PROMPT: Quote the data below in full, minus the images.

EXTRACTED ENTRIES:
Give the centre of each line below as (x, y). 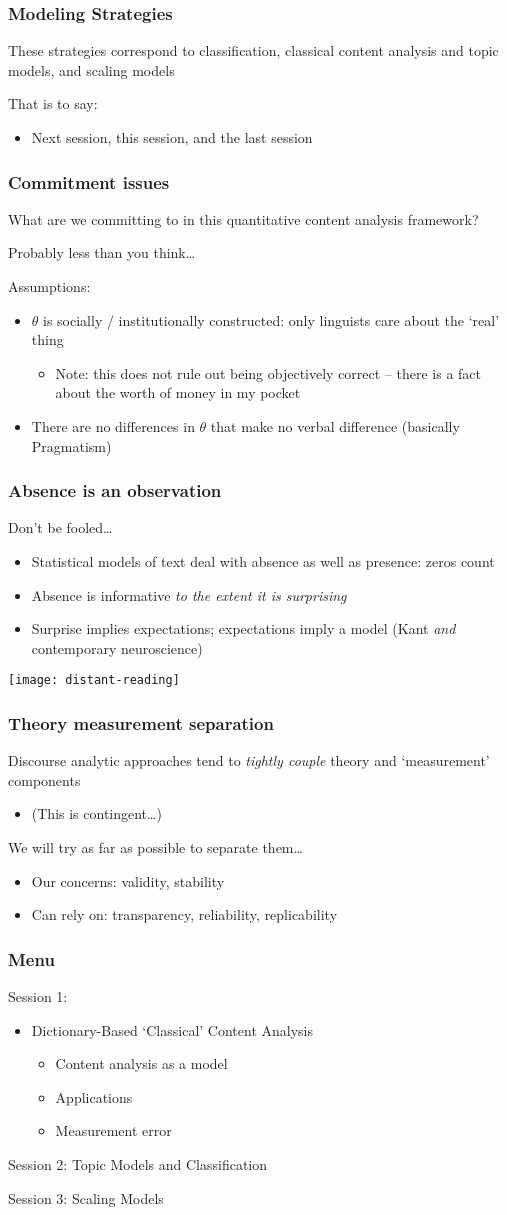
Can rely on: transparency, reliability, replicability (184, 914)
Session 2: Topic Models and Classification (137, 1163)
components (44, 779)
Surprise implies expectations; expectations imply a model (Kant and (243, 628)
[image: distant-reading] (94, 680)
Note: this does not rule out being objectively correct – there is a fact (268, 372)
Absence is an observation (115, 490)
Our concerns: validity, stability (128, 880)
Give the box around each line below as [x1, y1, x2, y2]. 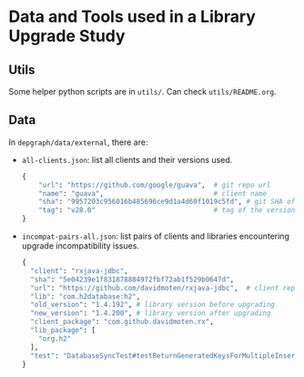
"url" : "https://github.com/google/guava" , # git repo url [38, 180, 271, 189]
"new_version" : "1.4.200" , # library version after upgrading [30, 309, 271, 318]
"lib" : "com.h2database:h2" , [30, 291, 141, 301]
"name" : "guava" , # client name [38, 188, 268, 198]
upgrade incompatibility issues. [21, 240, 140, 251]
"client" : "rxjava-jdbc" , [30, 266, 128, 275]
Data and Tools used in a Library [8, 6, 257, 27]
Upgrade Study [8, 25, 126, 46]
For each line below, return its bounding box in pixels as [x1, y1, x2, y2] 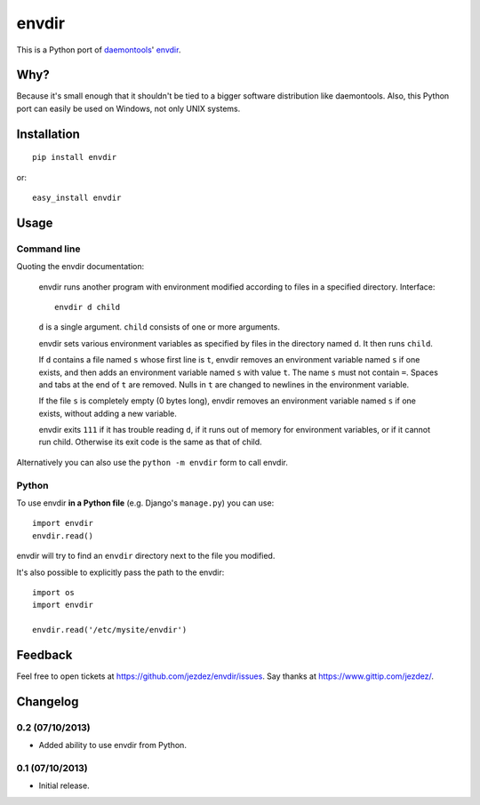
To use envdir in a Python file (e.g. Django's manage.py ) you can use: [16, 498, 275, 508]
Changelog [16, 694, 79, 709]
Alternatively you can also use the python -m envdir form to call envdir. [16, 457, 288, 467]
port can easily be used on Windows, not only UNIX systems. [16, 103, 241, 114]
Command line [16, 243, 81, 255]
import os [32, 587, 75, 597]
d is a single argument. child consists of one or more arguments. [38, 322, 280, 332]
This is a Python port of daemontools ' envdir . [16, 44, 181, 55]
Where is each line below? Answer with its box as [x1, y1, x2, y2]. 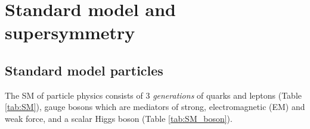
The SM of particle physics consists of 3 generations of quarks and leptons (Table [5, 89, 302, 101]
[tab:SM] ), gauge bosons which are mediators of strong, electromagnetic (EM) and [5, 100, 305, 113]
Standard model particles [5, 61, 163, 79]
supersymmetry [5, 20, 135, 45]
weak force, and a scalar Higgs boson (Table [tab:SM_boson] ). [5, 112, 232, 124]
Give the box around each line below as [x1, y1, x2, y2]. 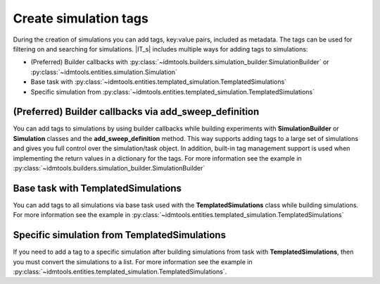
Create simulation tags [13, 11, 149, 26]
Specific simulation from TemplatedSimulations [13, 229, 227, 241]
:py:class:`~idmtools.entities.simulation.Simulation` [30, 68, 177, 76]
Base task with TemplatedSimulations [13, 182, 182, 194]
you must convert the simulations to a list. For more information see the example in [13, 257, 253, 266]
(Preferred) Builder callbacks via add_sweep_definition [13, 106, 260, 118]
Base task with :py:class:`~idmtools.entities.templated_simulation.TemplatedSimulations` [30, 78, 287, 86]
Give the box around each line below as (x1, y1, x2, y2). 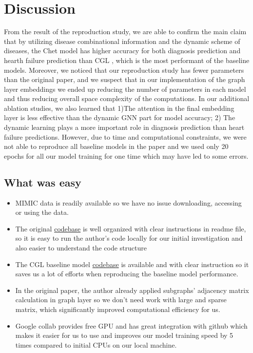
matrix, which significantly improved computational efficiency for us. (15, 304, 220, 314)
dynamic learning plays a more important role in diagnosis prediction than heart (4, 122, 245, 132)
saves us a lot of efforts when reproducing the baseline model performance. (15, 269, 238, 279)
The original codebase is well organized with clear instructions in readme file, (15, 223, 246, 233)
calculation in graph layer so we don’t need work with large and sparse (15, 294, 227, 305)
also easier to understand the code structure (15, 243, 147, 253)
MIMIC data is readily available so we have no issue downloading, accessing (15, 197, 242, 208)
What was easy (4, 174, 81, 189)
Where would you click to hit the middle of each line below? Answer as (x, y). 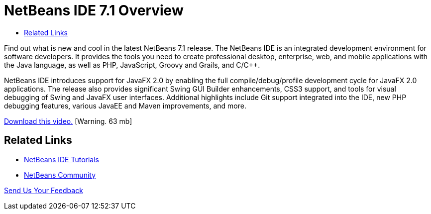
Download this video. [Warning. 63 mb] (68, 121)
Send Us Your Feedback (44, 190)
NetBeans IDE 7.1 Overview (94, 10)
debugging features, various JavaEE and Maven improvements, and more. (125, 106)
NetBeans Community (60, 175)
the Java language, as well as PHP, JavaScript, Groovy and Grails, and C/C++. (132, 65)
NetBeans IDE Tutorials (61, 159)
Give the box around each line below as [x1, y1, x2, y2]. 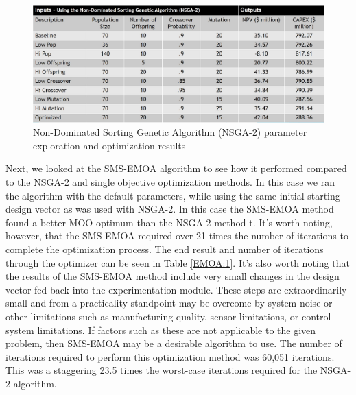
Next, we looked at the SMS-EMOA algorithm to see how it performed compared [5, 161, 347, 176]
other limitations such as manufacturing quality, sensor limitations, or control [5, 309, 331, 323]
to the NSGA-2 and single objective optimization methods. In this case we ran [5, 174, 335, 189]
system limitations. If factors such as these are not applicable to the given [5, 322, 316, 337]
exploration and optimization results [33, 138, 186, 152]
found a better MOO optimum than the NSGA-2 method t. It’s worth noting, [5, 215, 333, 229]
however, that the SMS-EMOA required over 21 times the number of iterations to [5, 228, 348, 243]
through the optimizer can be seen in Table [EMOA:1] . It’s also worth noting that [5, 255, 350, 270]
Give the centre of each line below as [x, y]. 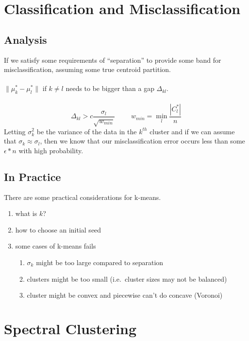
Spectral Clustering [70, 328]
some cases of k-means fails [56, 246]
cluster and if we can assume [192, 131]
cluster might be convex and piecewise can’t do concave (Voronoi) [125, 295]
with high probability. [51, 150]
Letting [15, 131]
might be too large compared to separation [100, 262]
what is [26, 213]
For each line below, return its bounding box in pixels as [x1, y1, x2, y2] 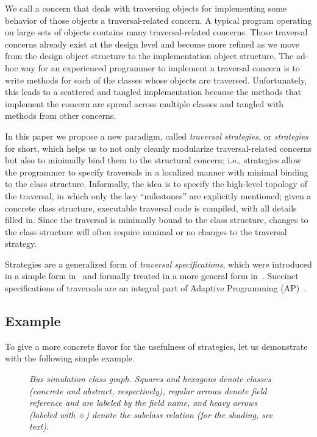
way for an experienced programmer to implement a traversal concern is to [21, 61, 300, 74]
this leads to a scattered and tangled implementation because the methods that [5, 85, 302, 98]
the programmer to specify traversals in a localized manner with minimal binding [5, 165, 308, 178]
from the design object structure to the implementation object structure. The [5, 49, 294, 62]
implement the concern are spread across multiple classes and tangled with [5, 97, 284, 110]
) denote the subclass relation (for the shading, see [85, 408, 273, 421]
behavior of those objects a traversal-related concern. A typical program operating [5, 13, 312, 26]
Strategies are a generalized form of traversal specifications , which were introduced [5, 257, 312, 270]
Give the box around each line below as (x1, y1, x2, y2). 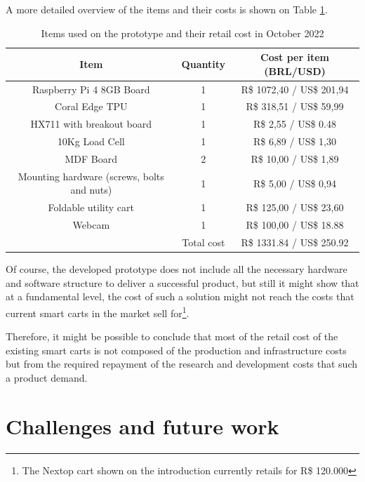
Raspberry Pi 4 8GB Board (32, 81, 150, 96)
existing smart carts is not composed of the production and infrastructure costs (6, 342, 347, 357)
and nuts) (70, 182, 112, 197)
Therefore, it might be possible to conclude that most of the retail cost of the (6, 329, 338, 344)
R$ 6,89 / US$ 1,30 (253, 134, 337, 149)
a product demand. (6, 370, 88, 384)
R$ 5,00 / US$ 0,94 (253, 175, 337, 190)
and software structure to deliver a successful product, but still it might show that (6, 275, 359, 290)
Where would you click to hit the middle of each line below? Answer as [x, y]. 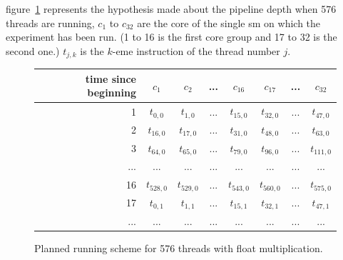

EXERCISE RESPONSE:
Give the centre of each line below as (x, y). 
Can rely on: transparency, reliability, replicability (184, 914)
Session 2: Topic Models and Classification (137, 1163)
components (44, 779)
Surprise implies expectations; expectations imply a model (Kant and (243, 628)
[image: distant-reading] (94, 680)
Note: this does not rule out being objectively correct – there is a fact (268, 372)
Absence is an observation (115, 490)
Our concerns: validity, stability (128, 880)
Give the box around each line below as [x1, y1, x2, y2]. 
"url" : "https://github.com/google/guava" , # git repo url [38, 180, 271, 189]
"new_version" : "1.4.200" , # library version after upgrading [30, 309, 271, 318]
"lib" : "com.h2database:h2" , [30, 291, 141, 301]
"name" : "guava" , # client name [38, 188, 268, 198]
upgrade incompatibility issues. [21, 240, 140, 251]
"client" : "rxjava-jdbc" , [30, 266, 128, 275]
Data and Tools used in a Library [8, 6, 257, 27]
Upgrade Study [8, 25, 126, 46]
For each line below, return its bounding box in pixels as [x1, y1, x2, y2] 
To use envdir in a Python file (e.g. Django's manage.py ) you can use: [16, 498, 275, 508]
Changelog [16, 694, 79, 709]
Alternatively you can also use the python -m envdir form to call envdir. [16, 457, 288, 467]
port can easily be used on Windows, not only UNIX systems. [16, 103, 241, 114]
Command line [16, 243, 81, 255]
import os [32, 587, 75, 597]
d is a single argument. child consists of one or more arguments. [38, 322, 280, 332]
This is a Python port of daemontools ' envdir . [16, 44, 181, 55]
Where is each line below? Answer with its box as [x1, y1, x2, y2]. 
The SM of particle physics consists of 3 generations of quarks and leptons (Table [5, 89, 302, 101]
[tab:SM] ), gauge bosons which are mediators of strong, electromagnetic (EM) and [5, 100, 305, 113]
Standard model particles [5, 61, 163, 79]
supersymmetry [5, 20, 135, 45]
weak force, and a scalar Higgs boson (Table [tab:SM_boson] ). [5, 112, 232, 124]
Give the box around each line below as [x1, y1, x2, y2]. 
Create simulation tags [13, 11, 149, 26]
Specific simulation from TemplatedSimulations [13, 229, 227, 241]
:py:class:`~idmtools.entities.simulation.Simulation` [30, 68, 177, 76]
Base task with TemplatedSimulations [13, 182, 182, 194]
you must convert the simulations to a list. For more information see the example in [13, 257, 253, 266]
(Preferred) Builder callbacks via add_sweep_definition [13, 106, 260, 118]
Base task with :py:class:`~idmtools.entities.templated_simulation.TemplatedSimulations` [30, 78, 287, 86]
Give the box around each line below as (x1, y1, x2, y2). 
matrix, which significantly improved computational efficiency for us. (15, 304, 220, 314)
dynamic learning plays a more important role in diagnosis prediction than heart (4, 122, 245, 132)
saves us a lot of efforts when reproducing the baseline model performance. (15, 269, 238, 279)
The original codebase is well organized with clear instructions in readme file, (15, 223, 246, 233)
calculation in graph layer so we don’t need work with large and sparse (15, 294, 227, 305)
also easier to understand the code structure (15, 243, 147, 253)
MIMIC data is readily available so we have no issue downloading, accessing (15, 197, 242, 208)
What was easy (4, 174, 81, 189)
Where would you click to hit the middle of each line below? Answer as (x, y). 
Download this video. [Warning. 63 mb] (68, 121)
Send Us Your Feedback (44, 190)
NetBeans IDE 7.1 Overview (94, 10)
debugging features, various JavaEE and Maven improvements, and more. (125, 106)
NetBeans Community (60, 175)
the Java language, as well as PHP, JavaScript, Groovy and Grails, and C/C++. (132, 65)
NetBeans IDE Tutorials (61, 159)
Give the box around each line below as [x1, y1, x2, y2]. 
Next, we looked at the SMS-EMOA algorithm to see how it performed compared [5, 161, 347, 176]
other limitations such as manufacturing quality, sensor limitations, or control [5, 309, 331, 323]
to the NSGA-2 and single objective optimization methods. In this case we ran [5, 174, 335, 189]
system limitations. If factors such as these are not applicable to the given [5, 322, 316, 337]
exploration and optimization results [33, 138, 186, 152]
found a better MOO optimum than the NSGA-2 method t. It’s worth noting, [5, 215, 333, 229]
however, that the SMS-EMOA required over 21 times the number of iterations to [5, 228, 348, 243]
through the optimizer can be seen in Table [EMOA:1] . It’s also worth noting that [5, 255, 350, 270]
Give the centre of each line below as [x, y]. 
Spectral Clustering [70, 328]
some cases of k-means fails [56, 246]
cluster and if we can assume [192, 131]
cluster might be convex and piecewise can’t do concave (Voronoi) [125, 295]
with high probability. [51, 150]
Letting [15, 131]
might be too large compared to separation [100, 262]
what is [26, 213]
For each line below, return its bounding box in pixels as [x1, y1, x2, y2] 
way for an experienced programmer to implement a traversal concern is to [21, 61, 300, 74]
this leads to a scattered and tangled implementation because the methods that [5, 85, 302, 98]
the programmer to specify traversals in a localized manner with minimal binding [5, 165, 308, 178]
from the design object structure to the implementation object structure. The [5, 49, 294, 62]
implement the concern are spread across multiple classes and tangled with [5, 97, 284, 110]
) denote the subclass relation (for the shading, see [85, 408, 273, 421]
behavior of those objects a traversal-related concern. A typical program operating [5, 13, 312, 26]
Strategies are a generalized form of traversal specifications , which were introduced [5, 257, 312, 270]
Give the box around each line below as (x1, y1, x2, y2). 
Raspberry Pi 4 8GB Board (32, 81, 150, 96)
existing smart carts is not composed of the production and infrastructure costs (6, 342, 347, 357)
and nuts) (70, 182, 112, 197)
Therefore, it might be possible to conclude that most of the retail cost of the (6, 329, 338, 344)
R$ 6,89 / US$ 1,30 (253, 134, 337, 149)
a product demand. (6, 370, 88, 384)
R$ 5,00 / US$ 0,94 (253, 175, 337, 190)
and software structure to deliver a successful product, but still it might show that (6, 275, 359, 290)
Where would you click to hit the middle of each line below? Answer as [x, y]. 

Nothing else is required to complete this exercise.